Page 2 of Outbreak Protocol
CHAPTER TWO
Day One
FELIX
I've been on my feet for nine hours straight when the doors to the emergency department burst open again. The paramedics wheel in an elderly woman, her face contorted in pain, oxygen mask fogging with each laboured breath.
"Seventy-eight-year-old female, crushing chest pain radiating to left arm, began forty minutes ago," the paramedic reports, already connecting monitoring leads. "Nitro administered en route with minimal relief. BP 165/95, pulse 112, oxygen 91% on four litres.”
I place my stethoscope on her chest, glancing at her name on the nearby medical chart. "Frau Weber, I'm Dr. Müller. We're going to take good care of you."
Her eyes find mine, wide with fear. I place my hand over hers and squeeze gently. "I know you're scared. That's normal. But you're exactly where you need to be right now."
The monitors spring to life, displaying the telltale ST elevation on her ECG .
"Call cardiology for immediate catheterization," I tell the nurse while I quickly examine the patient. "Frau Weber, you're having a heart attack. We need to open the blocked vessel quickly. The cardiologist will thread a tiny tube through your wrist to fix the blockage."

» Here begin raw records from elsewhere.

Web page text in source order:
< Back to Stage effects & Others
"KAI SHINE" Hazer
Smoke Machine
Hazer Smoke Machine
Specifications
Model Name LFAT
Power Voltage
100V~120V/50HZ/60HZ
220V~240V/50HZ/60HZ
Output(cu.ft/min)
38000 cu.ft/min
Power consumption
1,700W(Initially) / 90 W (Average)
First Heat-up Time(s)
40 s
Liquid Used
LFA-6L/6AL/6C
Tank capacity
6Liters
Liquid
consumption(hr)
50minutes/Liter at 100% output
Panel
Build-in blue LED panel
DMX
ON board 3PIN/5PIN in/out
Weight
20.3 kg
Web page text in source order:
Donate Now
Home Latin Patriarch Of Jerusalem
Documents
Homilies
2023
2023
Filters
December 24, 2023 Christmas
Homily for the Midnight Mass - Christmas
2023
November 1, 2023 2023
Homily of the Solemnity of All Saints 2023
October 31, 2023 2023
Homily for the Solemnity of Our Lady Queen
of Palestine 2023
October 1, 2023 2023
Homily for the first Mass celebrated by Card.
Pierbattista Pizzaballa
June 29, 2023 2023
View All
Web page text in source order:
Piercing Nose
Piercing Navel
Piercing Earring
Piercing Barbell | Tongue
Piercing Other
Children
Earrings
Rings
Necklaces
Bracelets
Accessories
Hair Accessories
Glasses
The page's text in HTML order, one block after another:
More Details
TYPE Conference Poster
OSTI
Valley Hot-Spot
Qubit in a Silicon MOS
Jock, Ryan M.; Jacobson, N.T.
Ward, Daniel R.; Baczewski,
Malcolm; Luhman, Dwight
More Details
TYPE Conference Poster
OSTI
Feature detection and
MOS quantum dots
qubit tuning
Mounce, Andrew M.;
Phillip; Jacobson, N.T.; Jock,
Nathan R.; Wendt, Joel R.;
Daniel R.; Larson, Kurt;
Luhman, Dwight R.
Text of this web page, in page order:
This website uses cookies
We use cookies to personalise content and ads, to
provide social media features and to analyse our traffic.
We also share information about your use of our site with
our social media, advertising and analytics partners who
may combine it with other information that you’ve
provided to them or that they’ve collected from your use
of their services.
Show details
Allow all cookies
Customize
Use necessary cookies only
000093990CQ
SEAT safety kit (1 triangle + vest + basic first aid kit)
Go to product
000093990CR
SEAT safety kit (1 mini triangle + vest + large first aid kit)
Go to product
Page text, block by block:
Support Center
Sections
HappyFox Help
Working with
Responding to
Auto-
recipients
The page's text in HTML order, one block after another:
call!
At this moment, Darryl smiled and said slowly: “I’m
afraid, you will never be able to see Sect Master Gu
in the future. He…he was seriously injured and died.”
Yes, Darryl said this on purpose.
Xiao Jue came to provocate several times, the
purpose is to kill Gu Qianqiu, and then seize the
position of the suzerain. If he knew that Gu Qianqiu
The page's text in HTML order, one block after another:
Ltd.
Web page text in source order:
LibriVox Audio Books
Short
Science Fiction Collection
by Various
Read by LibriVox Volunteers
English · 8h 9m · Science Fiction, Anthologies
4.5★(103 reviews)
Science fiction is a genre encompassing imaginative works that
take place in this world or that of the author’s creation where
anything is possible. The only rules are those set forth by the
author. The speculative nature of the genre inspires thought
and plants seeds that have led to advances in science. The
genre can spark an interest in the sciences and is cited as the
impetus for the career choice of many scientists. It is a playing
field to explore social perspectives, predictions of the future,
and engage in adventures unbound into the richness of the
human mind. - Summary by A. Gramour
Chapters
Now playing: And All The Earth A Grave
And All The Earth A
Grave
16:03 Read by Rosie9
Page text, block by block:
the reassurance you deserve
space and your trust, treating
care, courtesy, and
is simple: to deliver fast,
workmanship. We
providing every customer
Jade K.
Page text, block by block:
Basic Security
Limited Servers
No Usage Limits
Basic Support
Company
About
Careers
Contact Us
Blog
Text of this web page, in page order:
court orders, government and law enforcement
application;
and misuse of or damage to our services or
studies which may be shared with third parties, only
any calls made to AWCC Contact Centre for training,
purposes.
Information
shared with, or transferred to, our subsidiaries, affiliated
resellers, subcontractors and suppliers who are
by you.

"Am I going to die?" Her voice trembles.
I lean closer. "Not if I have anything to say about it. My mother had the same procedure last year. She's back to tending her garden and complaining about my father's snoring."

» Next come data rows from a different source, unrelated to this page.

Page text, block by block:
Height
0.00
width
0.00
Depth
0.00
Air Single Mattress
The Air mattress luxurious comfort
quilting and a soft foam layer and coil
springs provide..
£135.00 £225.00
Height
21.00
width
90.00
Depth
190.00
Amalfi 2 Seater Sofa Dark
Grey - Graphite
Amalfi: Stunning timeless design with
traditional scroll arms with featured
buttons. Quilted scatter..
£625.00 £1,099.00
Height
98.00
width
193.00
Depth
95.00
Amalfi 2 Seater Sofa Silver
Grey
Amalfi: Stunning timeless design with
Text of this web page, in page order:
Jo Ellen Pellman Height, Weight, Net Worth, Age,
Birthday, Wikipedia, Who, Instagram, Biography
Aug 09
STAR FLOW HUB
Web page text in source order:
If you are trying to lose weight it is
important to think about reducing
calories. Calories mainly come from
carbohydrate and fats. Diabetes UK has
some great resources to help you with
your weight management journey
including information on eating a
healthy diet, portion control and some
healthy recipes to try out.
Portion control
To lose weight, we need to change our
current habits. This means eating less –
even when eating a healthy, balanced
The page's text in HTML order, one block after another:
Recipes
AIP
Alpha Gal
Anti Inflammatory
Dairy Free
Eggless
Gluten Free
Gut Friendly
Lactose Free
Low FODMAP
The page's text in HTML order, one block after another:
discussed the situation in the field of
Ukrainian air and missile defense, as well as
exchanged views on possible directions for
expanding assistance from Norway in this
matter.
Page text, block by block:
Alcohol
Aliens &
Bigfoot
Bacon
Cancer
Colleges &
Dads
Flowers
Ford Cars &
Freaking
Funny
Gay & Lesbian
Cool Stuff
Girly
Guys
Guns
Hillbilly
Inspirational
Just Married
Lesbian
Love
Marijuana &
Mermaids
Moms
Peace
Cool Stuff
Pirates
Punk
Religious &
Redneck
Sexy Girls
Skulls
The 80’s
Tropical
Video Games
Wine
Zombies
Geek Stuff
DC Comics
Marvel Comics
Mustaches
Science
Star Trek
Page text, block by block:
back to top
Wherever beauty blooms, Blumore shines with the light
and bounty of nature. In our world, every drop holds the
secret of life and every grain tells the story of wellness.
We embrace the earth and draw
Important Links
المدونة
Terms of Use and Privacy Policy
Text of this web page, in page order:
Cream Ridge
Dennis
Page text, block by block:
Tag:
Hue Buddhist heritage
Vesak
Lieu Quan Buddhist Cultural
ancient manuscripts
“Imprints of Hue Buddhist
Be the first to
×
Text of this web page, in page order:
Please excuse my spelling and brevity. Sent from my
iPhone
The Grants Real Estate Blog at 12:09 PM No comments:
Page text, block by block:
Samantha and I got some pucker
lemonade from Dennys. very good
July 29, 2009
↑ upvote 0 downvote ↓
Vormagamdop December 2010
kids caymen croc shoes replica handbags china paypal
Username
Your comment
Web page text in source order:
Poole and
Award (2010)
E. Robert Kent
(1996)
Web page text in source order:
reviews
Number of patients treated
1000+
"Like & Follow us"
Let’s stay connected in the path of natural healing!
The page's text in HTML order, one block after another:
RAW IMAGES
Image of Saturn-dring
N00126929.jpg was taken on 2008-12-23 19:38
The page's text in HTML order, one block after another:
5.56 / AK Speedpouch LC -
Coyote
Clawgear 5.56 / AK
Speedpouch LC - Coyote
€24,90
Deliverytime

A ghost of a smile crosses her lips as the cardiology team arrives.
"STEMI, anterior wall, pain began forty minutes ago. She's prepped and ready," I report, helping transfer her to their gurney.
"Thanks, Felix," Dr. Reiner says. "Good catch."

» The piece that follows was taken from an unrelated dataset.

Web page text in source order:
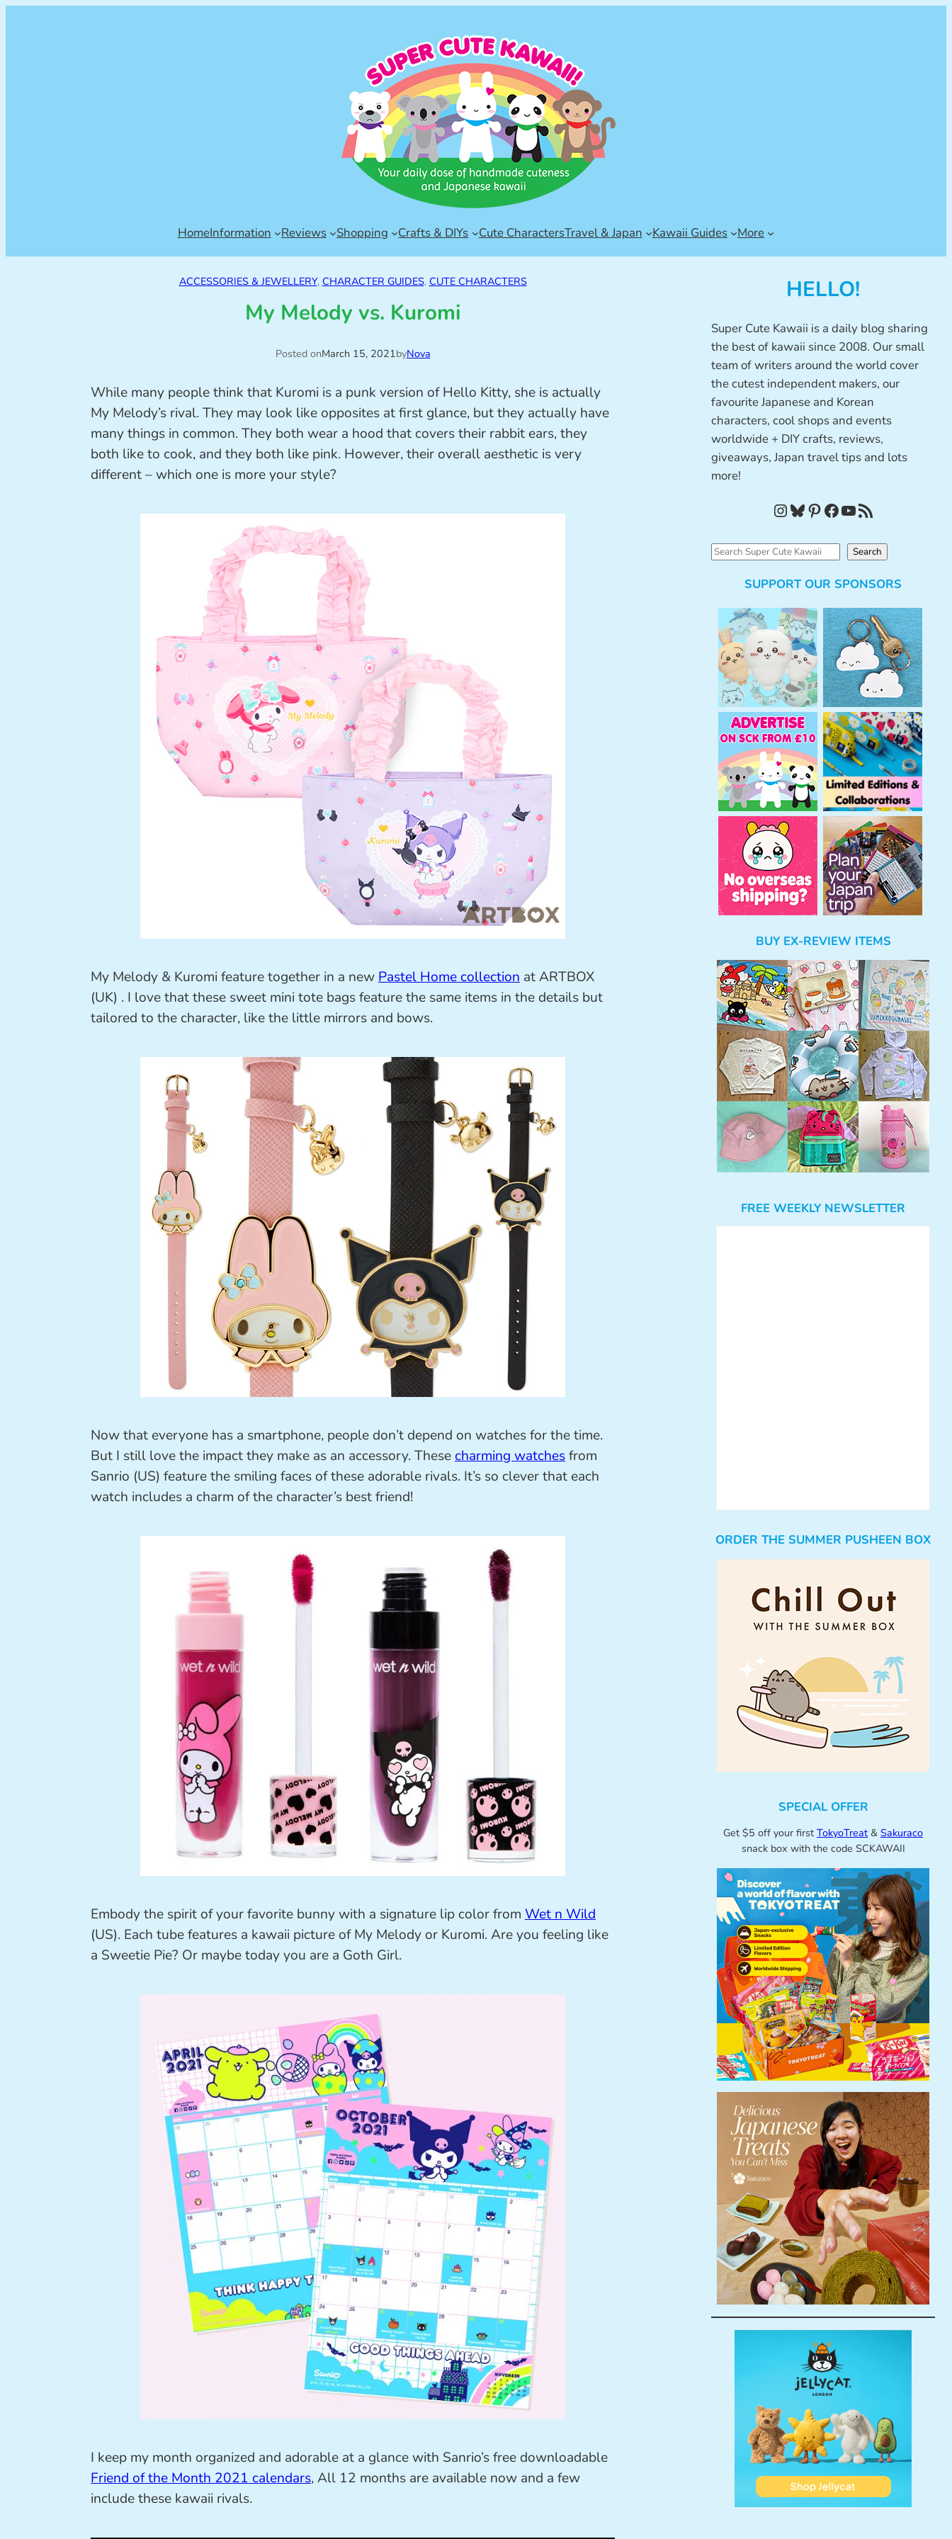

I nod and move immediately to the next cubicle, where a six-year-old boy sits clutching a teddy bear, tears streaming down his flushed cheeks.
"Hey there, buddy." I crouch to his eye level. "I'm Felix. What's your bear's name?"
"Bruno," he whispers, clutching the stuffed animal tighter.
"Is Bruno feeling sick too?" I ask, pulling out my stethoscope.
The boy nods solemnly.
"Well, I better examine both of you then." I place the stethoscope on the bear's chest first. "Hmm, Bruno's heart sounds perfect. Very strong." I wink at the mother, who watches with grateful exhaustion. "Now your turn."
As I examine the boy—temperature 39.5°C, throat inflamed, no respiratory distress—I chat with him about Bruno's adventures. By the time I've finished my exam, he's stopped crying.
"Good news. You have a nasty throat infection, but we can fix that." I write a prescription for antibiotics. "And Bruno is completely healthy. He's doing a great job taking care of you."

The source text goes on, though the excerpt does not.